The Java Javascript engine that is used supports all of ECMAScript 5.1, and does not support arrow funcitons or promises. You will also be unable to make any XMLHttpRequest calls in your javascript code. If you're curious for further limitations lookup information on the 'Nashorn' javascript engine.
This template simply reads datastore entities and writes them to GCS. The datstore entities are encoded as protobuf json.
These are the arguments that are optional / necessary for running the template:
-
--savePath
- Where to save your entities, this should be a unique path prefix.
- Example:
gs://mybackups/datastore/20170101-MyKind
-
--gqlQuery
- a GQL statement used to grab entity data.
- Example:
"SELECT * FROM MyKind"
-
--datastoreProject
- Project that hosts your datastore entities. This is likely the same as the project running your dataflow job.
-
--jsTransformPath
- This paramter is optional.
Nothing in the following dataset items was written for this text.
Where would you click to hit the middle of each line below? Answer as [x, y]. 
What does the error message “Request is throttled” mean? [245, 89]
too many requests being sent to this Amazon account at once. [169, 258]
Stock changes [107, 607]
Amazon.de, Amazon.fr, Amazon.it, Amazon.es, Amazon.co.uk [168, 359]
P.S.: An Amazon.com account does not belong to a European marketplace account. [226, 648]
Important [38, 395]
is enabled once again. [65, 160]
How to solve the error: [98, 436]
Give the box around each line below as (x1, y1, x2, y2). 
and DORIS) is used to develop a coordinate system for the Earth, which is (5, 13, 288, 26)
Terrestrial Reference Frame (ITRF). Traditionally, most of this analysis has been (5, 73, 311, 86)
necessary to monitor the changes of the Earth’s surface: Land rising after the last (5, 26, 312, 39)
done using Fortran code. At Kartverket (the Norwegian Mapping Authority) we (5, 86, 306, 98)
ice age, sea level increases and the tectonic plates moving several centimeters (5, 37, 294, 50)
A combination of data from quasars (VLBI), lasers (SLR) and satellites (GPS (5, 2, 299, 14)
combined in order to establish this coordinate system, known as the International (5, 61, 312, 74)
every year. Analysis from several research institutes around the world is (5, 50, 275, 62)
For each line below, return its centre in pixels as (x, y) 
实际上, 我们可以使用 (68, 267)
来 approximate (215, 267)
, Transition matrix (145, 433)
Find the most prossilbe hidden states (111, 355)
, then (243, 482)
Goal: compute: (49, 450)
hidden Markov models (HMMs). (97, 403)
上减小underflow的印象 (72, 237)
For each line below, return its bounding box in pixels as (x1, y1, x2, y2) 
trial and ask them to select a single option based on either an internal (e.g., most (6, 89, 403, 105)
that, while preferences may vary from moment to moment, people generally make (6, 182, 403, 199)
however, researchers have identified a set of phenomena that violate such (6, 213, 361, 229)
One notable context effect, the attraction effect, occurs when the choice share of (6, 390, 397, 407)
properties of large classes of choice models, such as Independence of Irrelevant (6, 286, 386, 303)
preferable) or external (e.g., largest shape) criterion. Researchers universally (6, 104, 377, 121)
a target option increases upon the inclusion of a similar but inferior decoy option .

Leaving it out, or setting it to "" will cause no transform to run.
- Path Prefix to your Javascript Transform Function.
- Can be a path direct to a file to load a single javascript file, or a path to a folder to recursively load all the javascript files.
This template reads in newline seperated json strings in GCS, runs a transform, then parsing & saving the JSON as Datstore Entities.
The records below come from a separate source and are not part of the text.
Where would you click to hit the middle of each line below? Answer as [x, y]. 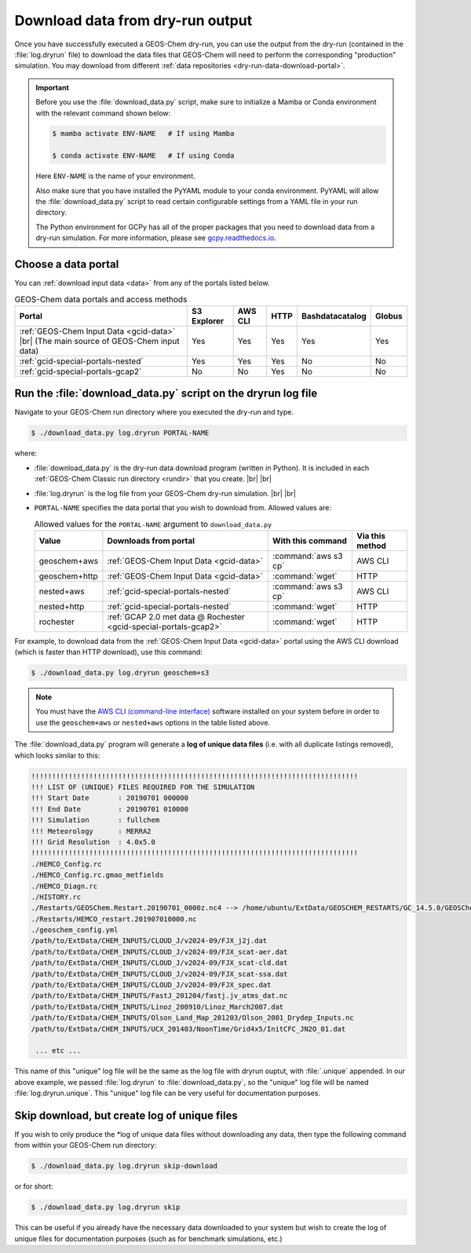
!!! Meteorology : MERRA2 [91, 831]
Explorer [208, 320]
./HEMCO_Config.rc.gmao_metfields [97, 875]
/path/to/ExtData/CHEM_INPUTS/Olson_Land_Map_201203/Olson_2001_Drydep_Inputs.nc [193, 1018]
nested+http [62, 606]
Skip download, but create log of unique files [126, 1115]
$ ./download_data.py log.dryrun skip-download [124, 1166]
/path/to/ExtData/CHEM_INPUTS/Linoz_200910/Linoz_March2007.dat [157, 1006]
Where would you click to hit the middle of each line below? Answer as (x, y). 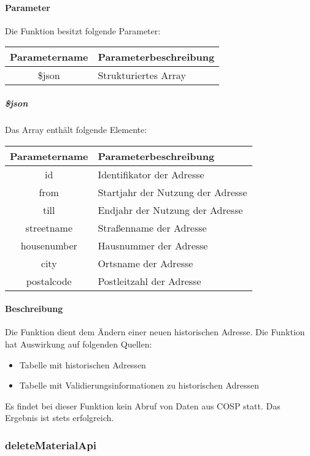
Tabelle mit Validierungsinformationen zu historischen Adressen (139, 385)
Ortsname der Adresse (145, 263)
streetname (49, 227)
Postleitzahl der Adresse (149, 281)
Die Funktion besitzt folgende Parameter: (83, 30)
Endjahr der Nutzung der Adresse (170, 210)
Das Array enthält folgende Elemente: (76, 129)
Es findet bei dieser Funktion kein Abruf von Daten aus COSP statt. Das (143, 405)
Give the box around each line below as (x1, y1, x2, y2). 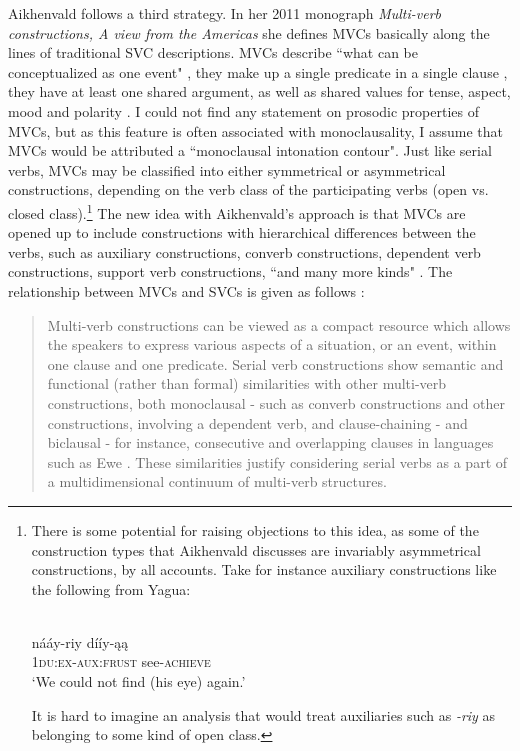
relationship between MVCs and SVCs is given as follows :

After your transform you need to have your Json follow the Entity Json Spec.
Here's an example json encoding of a Datastore Entity:
{
"key": {
"partitionId": {
"projectId": "teleport-test-170818"
},
"path": [
{
"kind": "SomeKind",
"name": "mykey"
}
]
},
"properties": {
"someBool": {
"booleanValue": true
},
"someText": {
"meaning": 15,
"stringValue": "some long text value.",
"excludeFromIndexes": true
},
"someNull": {
"nullValue": null
},
"someDateTime": {
"timestampValue": "2017-06-16T20:46:09.073Z"
},
"someKey": {
"keyValue": {
"partitionId": {
"projectId": "teleport-test-170818"
},
"path": [
{
"kind": "SomeKind",
"name": "someId"
}
]
}
},
"someInteger": {
"integerValue": "23"
},
"someArray": {
"arrayValue": {
"values": [
{
"stringValue": "arrValue1"
},
{
"stringValue": "arrValue2"
}
]
}
},
"someprop": {
"stringValue": "some value\t"
},
"someGeoPoint": {
"geoPointValue": {
"latitude": 90,
"longitude": -90
}
},
"someFloat": {
"doubleValue": 0.234
}
},
"transformProperty": 1497646921672
}
-
--jsonPathPrefix
- Where the newline seperated json is located.
- Example:
gs://mybackups/datastore/20170101-MyKind
-
--datastoreProject
- Project that hosts your datastore entities. This is likely the same as the project running your dataflow job.
-
--jsTransformPath
- This paramter is optional. Leaving it out, or setting it to "" will cause no transform to run.
- Path Prefix to your Javascript Transform Function.
- Can be a path direct to a file to load a single javascript file, or a path to a folder to recursively load all the javascript files.